The effect of myosin light chain 2 dephosphorylation on Ca2+ -sensitivity of force is enhanced in failing human hearts.

Abstract

Phosphorylation of the myosin light chain 2 (MLC-2) isoform expressed as a percentage of total MLC-2 was decreased in failing (21.1+/-2.0%) compared to donor (31.9+/-4.8%) hearts. To assess the functional implications of this change, we compared the effects of MLC-2 dephosphorylation on force development in failing and non-failing (donor) human hearts. Cooperative effects in isometric force and rate of force redevelopment (K(tr)) were studied in single Triton-skinned human cardiomyocytes at various [Ca(2+)] before and after protein phosphatase-1 (PP-1) incubation. Maximum force and K(tr) values did not differ between failing and donor hearts, but Ca(2+)-sensitivity of force (pCa(50)) was significantly higher in failing myocardium (Deltap Ca(50)=0.17). K(tr) decreased with decreasing [Ca(2+)], although this decrease was less in failing than in donor hearts. Incubation of the myocytes with PP-1 (0.5 U/ml; 60 min) decreased pCa(50) to a larger extent in failing (0.20 pCa units) than in donor cardiomyocytes (0.10 pCa units).

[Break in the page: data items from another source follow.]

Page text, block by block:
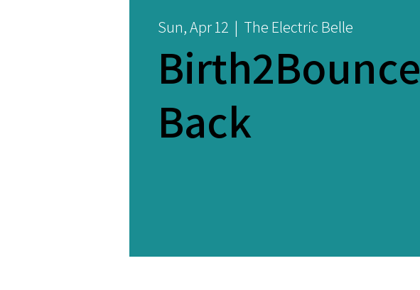
Sun, Apr 12
  |
The Electric Belle
Birth2Bounce
Back
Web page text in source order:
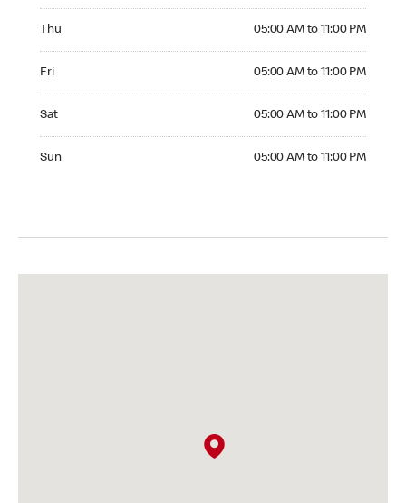
Thu 05:00 AM to 11:00 PM
Fri 05:00 AM to 11:00 PM
Sat 05:00 AM to 11:00 PM
Sun 05:00 AM to 11:00 PM
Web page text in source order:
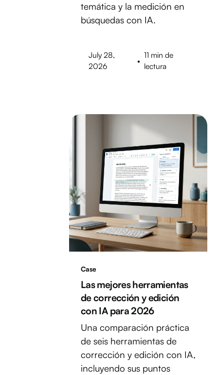
temática y la medición en
búsquedas con IA.
July 28,
2026
•
11 min de
lectura
Case
Las mejores herramientas
de corrección y edición
con IA para 2026
Una comparación práctica
de seis herramientas de
corrección y edición con IA,
incluyendo sus puntos
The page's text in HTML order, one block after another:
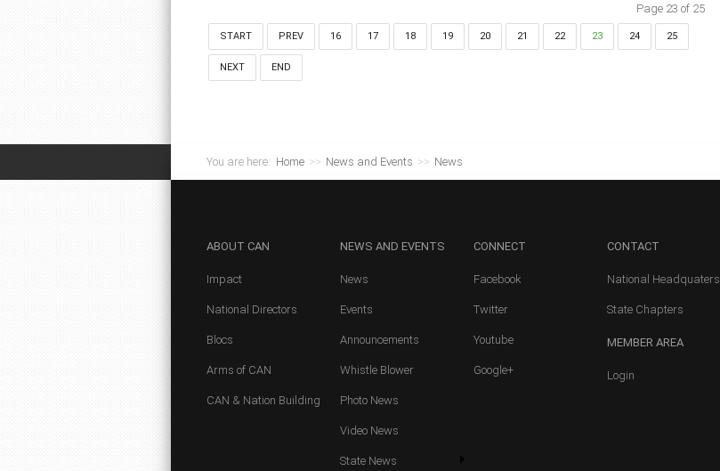
Page 23 of 25
START PREV 16 17 18 19 20 21 22 23 24 25
NEXT END
You are here: Home >> News and Events >> News
ABOUT CAN
Impact
National Directors
Blocs
Arms of CAN
CAN & Nation Building
NEWS AND EVENTS
News
Events
Announcements
Whistle Blower
Photo News
Video News
State News
CONNECT
Facebook
Twitter
Youtube
Google+
CONTACT
National Headquaters
State Chapters
MEMBER AREA
Login
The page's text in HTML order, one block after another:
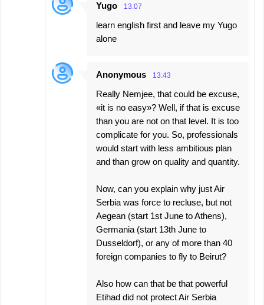
Yugo 13:07
learn english first and leave my Yugo
alone
Anonymous 13:43
Really Nemjee, that could be excuse,
«it is no easy»? Well, if that is excuse
than you are not on that level. It is too
complicate for you. So, professionals
would start with less ambitious plan
and than grow on quality and quantity.
Now, can you explain why just Air
Serbia was force to recluse, but not
Aegean (start 1st June to Athens),
Germania (start 13th June to
Dusseldorf), or any of more than 40
foreign companies to fly to Beirut?
Also how can that be that powerful
Etihad did not protect Air Serbia
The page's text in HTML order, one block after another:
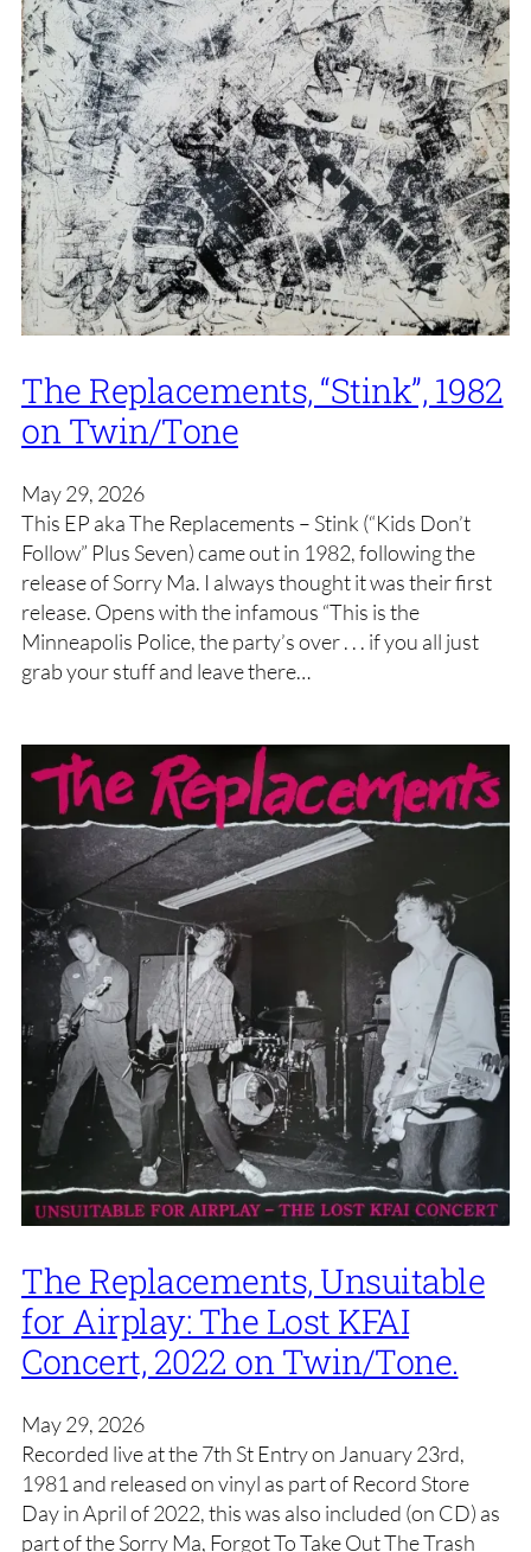
The Replacements, “Stink”, 1982
on Twin/Tone
May 29, 2026
This EP aka The Replacements – Stink (“Kids Don’t
Follow” Plus Seven) came out in 1982, following the
release of Sorry Ma. I always thought it was their first
release. Opens with the infamous “This is the
Minneapolis Police, the party’s over . . . if you all just
grab your stuff and leave there…
The Replacements, Unsuitable
for Airplay: The Lost KFAI
Concert, 2022 on Twin/Tone.
May 29, 2026
Recorded live at the 7th St Entry on January 23rd,
1981 and released on vinyl as part of Record Store
Day in April of 2022, this was also included (on CD) as
part of the Sorry Ma, Forgot To Take Out The Trash
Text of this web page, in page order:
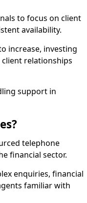
to focus on client
availability.
increase, investing
relationships
support in
telephone
financial sector.
enquiries, financial
familiar with
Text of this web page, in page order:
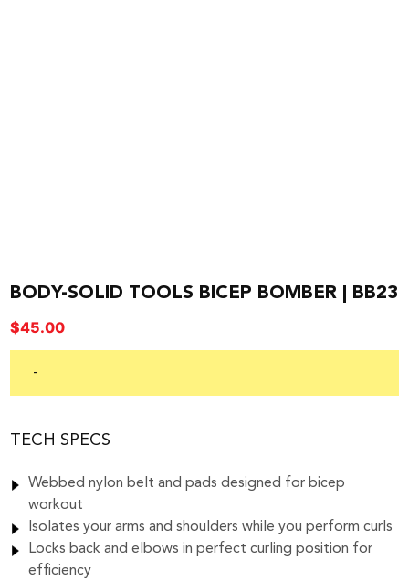
BODY-SOLID TOOLS BICEP BOMBER | BB23
$45.00
-
TECH SPECS
Webbed nylon belt and pads designed for bicep
workout
Isolates your arms and shoulders while you perform curls
Locks back and elbows in perfect curling position for
efficiency
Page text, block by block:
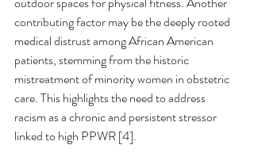
contributing factor may be the deeply rooted
medical distrust among African American
patients, stemming from the historic
mistreatment of minority women in obstetric
care. This highlights the need to address
racism as a chronic and persistent stressor
linked to high PPWR [4].
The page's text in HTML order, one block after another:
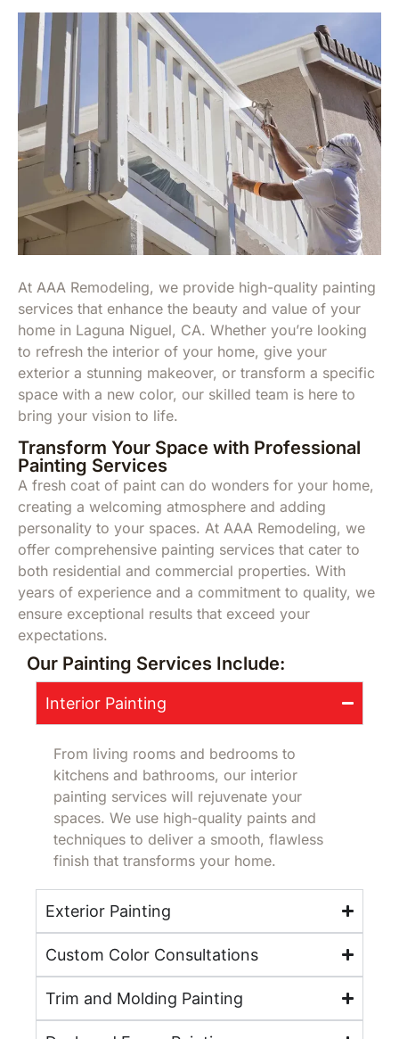
At AAA Remodeling, we provide high-quality painting
services that enhance the beauty and value of your
home in Laguna Niguel, CA. Whether you’re looking
to refresh the interior of your home, give your
exterior a stunning makeover, or transform a specific
space with a new color, our skilled team is here to
bring your vision to life.
Transform Your Space with Professional
Painting Services
A fresh coat of paint can do wonders for your home,
creating a welcoming atmosphere and adding
personality to your spaces. At AAA Remodeling, we
offer comprehensive painting services that cater to
both residential and commercial properties. With
years of experience and a commitment to quality, we
ensure exceptional results that exceed your
expectations.
Our Painting Services Include:
Interior Painting
From living rooms and bedrooms to
kitchens and bathrooms, our interior
painting services will rejuvenate your
spaces. We use high-quality paints and
techniques to deliver a smooth, flawless
finish that transforms your home.
Exterior Painting
Custom Color Consultations
Trim and Molding Painting
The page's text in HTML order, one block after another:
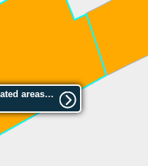
Nationally designated areas (NatDA) - Large scale viewing:SK 183-2014
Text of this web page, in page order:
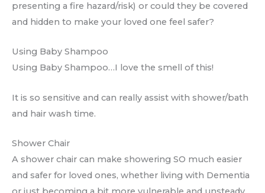
presenting a fire hazard/risk) or could they be covered
and hidden to make your loved one feel safer?
Using Baby Shampoo
Using Baby Shampoo…I love the smell of this!
It is so sensitive and can really assist with shower/bath
and hair wash time.
Shower Chair
A shower chair can make showering SO much easier
and safer for loved ones, whether living with Dementia
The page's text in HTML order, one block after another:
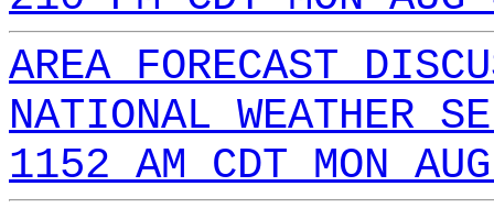
AREA FORECAST
NATIONAL WEATHER
1152 AM CDT MON
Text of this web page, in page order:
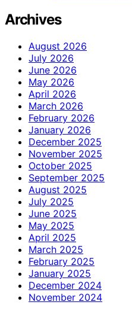
Archives
August 2026
July 2026
June 2026
May 2026
April 2026
March 2026
February 2026
January 2026
December 2025
November 2025
October 2025
September 2025
August 2025
July 2025
June 2025
May 2025
April 2025
March 2025
February 2025
January 2025
December 2024
November 2024
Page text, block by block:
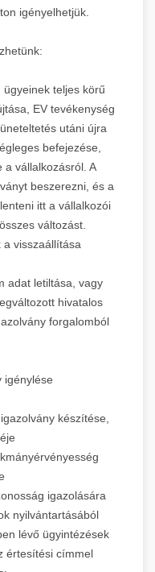
igényelhetjük.
teljes körű
EV tevékenység
utáni újra
befejezése,
a vállalkozásról. A
beszerezni, és a
itt a vállalkozói
változást.
a visszaállítása
adat letiltása, vagy
hivatalos
forgalomból
igénylése
készítése,
igazolására
nyilvántartásából
lévő ügyintézések
értesítési címmel
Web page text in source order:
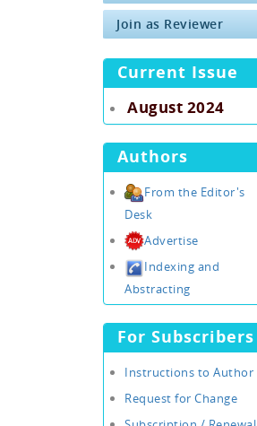
Join as Reviewer
Current Issue
August 2024
Authors
From the Editor's
Desk
Advertise
Indexing and
Abstracting
For Subscribers
Instructions to Author
Request for Change
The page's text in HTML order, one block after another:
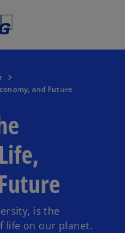
and Future
is the
life on our planet.
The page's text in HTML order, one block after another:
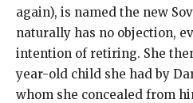
again), is named the new
naturally has no objection,
intention of retiring. She
year-old child she had by
whom she concealed from
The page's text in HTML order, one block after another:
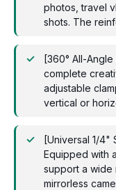
photos, travel
shots. The
[360° All-
complete
adjustable
vertical or
[Universal 1/4"
Equipped with
support a wide
mirrorless
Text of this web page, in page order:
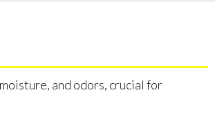
and odors, crucial for
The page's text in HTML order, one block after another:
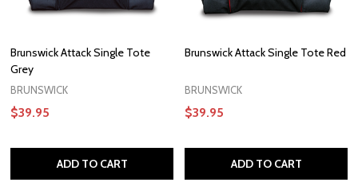
Brunswick Attack Single Tote
Grey
BRUNSWICK
$39.95
ADD TO CART
Brunswick Attack Single Tote Red
BRUNSWICK
$39.95
ADD TO CART
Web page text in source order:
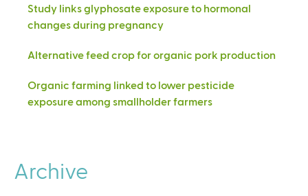
Study links glyphosate exposure to hormonal
changes during pregnancy
Alternative feed crop for organic pork production
Organic farming linked to lower pesticide
exposure among smallholder farmers
Archive
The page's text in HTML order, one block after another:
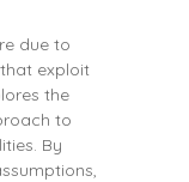
due to
exploit
the
to
By
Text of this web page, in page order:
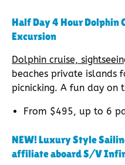
Half Day 4 Hour Dolphin
Excursion
Dolphin cruise,
beaches private islands
picnicking. A fun day on
From $495, up to 6
NEW! Luxury Style
affiliate aboard S/V
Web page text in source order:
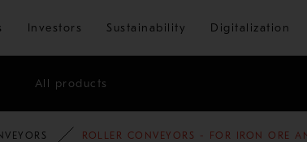
Skip to main content
Investors Sustainability Digitalization
All products
ROLLER CONVEYORS - FOR IRON ORE
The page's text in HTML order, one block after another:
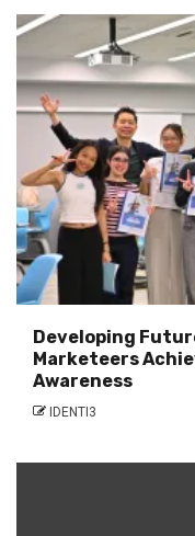
Developing
Marketeers
Awareness
IDENTI3
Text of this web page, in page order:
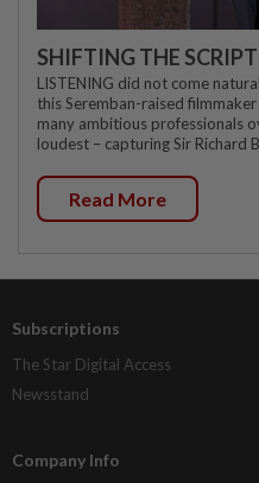
SHIFTING THE
LISTENING did not come
this Seremban-raised
many ambitious professionals
loudest – capturing Sir Richard
Read More
Subscriptions
The Star Digital Access
Newsstand
Company Info
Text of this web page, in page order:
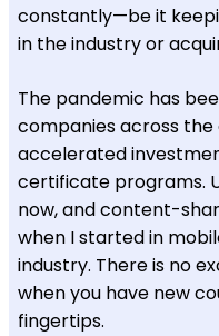
constantly—be it
in the industry or
The pandemic has
companies across the
accelerated
certificate programs.
now, and content-
when I started in
industry. There is no
when you have new
fingertips.
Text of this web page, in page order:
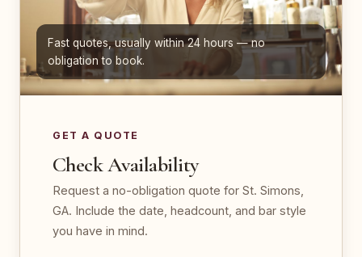
Fast quotes, usually within 24 hours — no
obligation to book.
GET A QUOTE
Check Availability
Request a no-obligation quote for St. Simons,
GA. Include the date, headcount, and bar style
you have in mind.
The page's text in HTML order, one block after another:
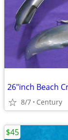
8/7 Century
$45
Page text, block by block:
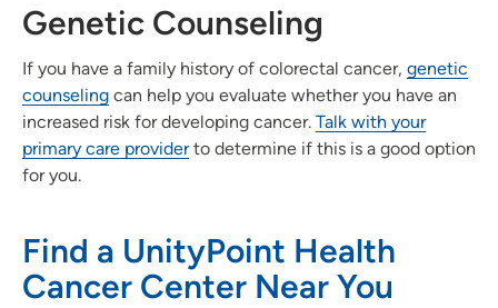
Genetic Counseling
If you have a family history of colorectal cancer, genetic
counseling can help you evaluate whether you have an
increased risk for developing cancer. Talk with your
primary care providerto determine if this is a good option
for you.
Find a UnityPoint Health
Cancer Center Near You
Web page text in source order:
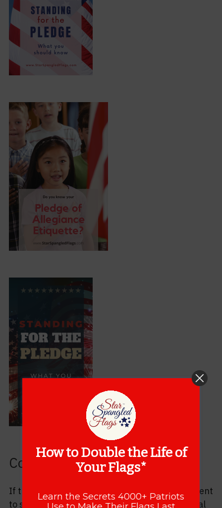
Consider Sharing
If this post has helped you, please take a moment
to share it with someone you know in your social
How to Double the Life of
Your Flags*
Learn the Secrets 4000+ Patriots
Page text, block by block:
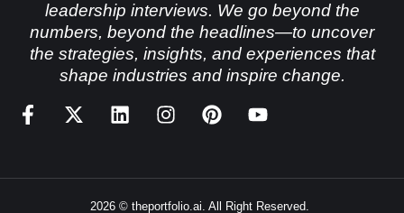
leadership interviews. We go beyond the
numbers, beyond the headlines—to uncover
the strategies, insights, and experiences that
shape industries and inspire change.
2026 © theportfolio.ai. All Right Reserved.
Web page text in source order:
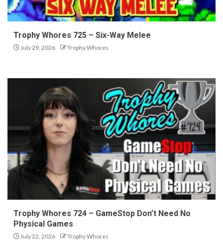
Trophy Whores 725 – Six-Way Melee
July 29, 2026 Trophy Whores
Trophy Whores 724 – GameStop Don’t Need No
Physical Games
July 22, 2026 Trophy Whores
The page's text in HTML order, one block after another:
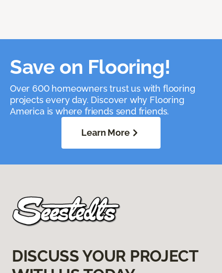
Save on Flooring!
Over 600 homeowners trust us with flooring
projects every day. Discover why Flooring
America is where friends send friends.
Learn More
DISCUSS YOUR PROJECT
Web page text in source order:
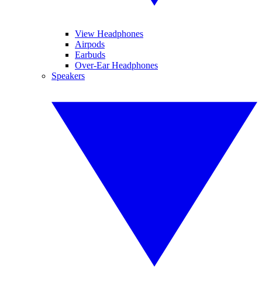
View Headphones
Airpods
Earbuds
Over-Ear Headphones
Speakers
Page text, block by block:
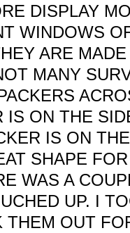
DISPLAY
WINDOWS
ARE
MANY
IS ON THE
IS ON
SHAPE
WAS A
UP. I
THEM OUT
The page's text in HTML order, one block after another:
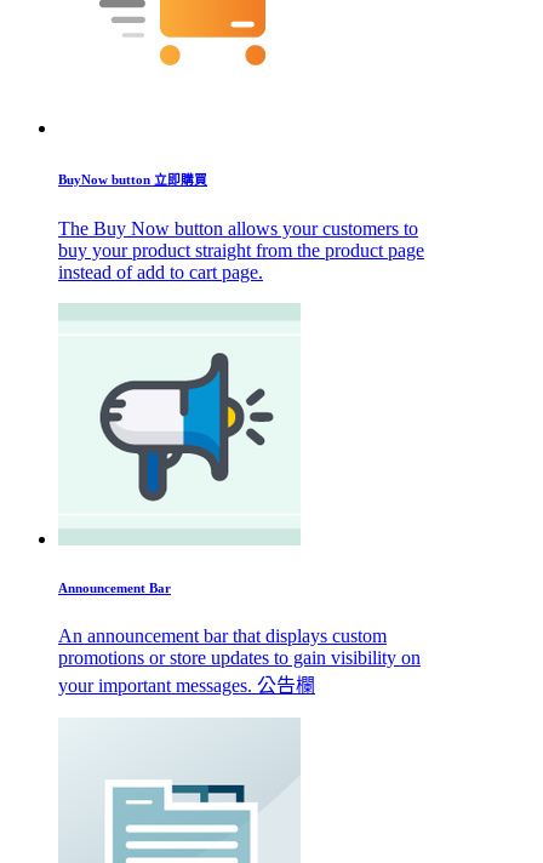
BuyNow button 立即購買
The Buy Now button allows your customers to
buy your product straight from the product page
instead of add to cart page.
Announcement Bar
An announcement bar that displays custom
promotions or store updates to gain visibility on
your important messages. 公告欄
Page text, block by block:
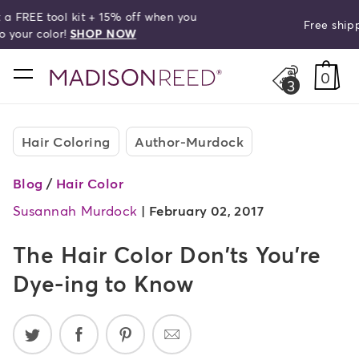
Free shipping on orders over $50!
home
3 0
Hair Coloring Author-Murdock
Blog / Hair Color
Susannah Murdock | February 02, 2017
The Hair Color Don'ts You're
Dye-ing to Know

A decrease in absolute K(tr) values was found after PP-1 in failing and donor myocytes, while the shape of the K(tr)-Ca(2+) relationships remained unaltered. Surprisingly, the contractile response to MLC-2 dephosphorylation is enhanced in failing hearts, despite the reduced level of basal MLC-2 phosphorylation. The enhanced response to MLC-2 dephosphorylation in failing myocytes might result from differences in basal phosphorylation of other thin and thick filament proteins between donor and failing hearts. Regulation of Ca(2+)-sensitivity via MLC-2 phosphorylation may be a potential compensatory mechanism to reverse the detrimental effects of increased Ca(2+)-sensitivity and impaired Ca(2+)-handling on diastolic function in human heart failure.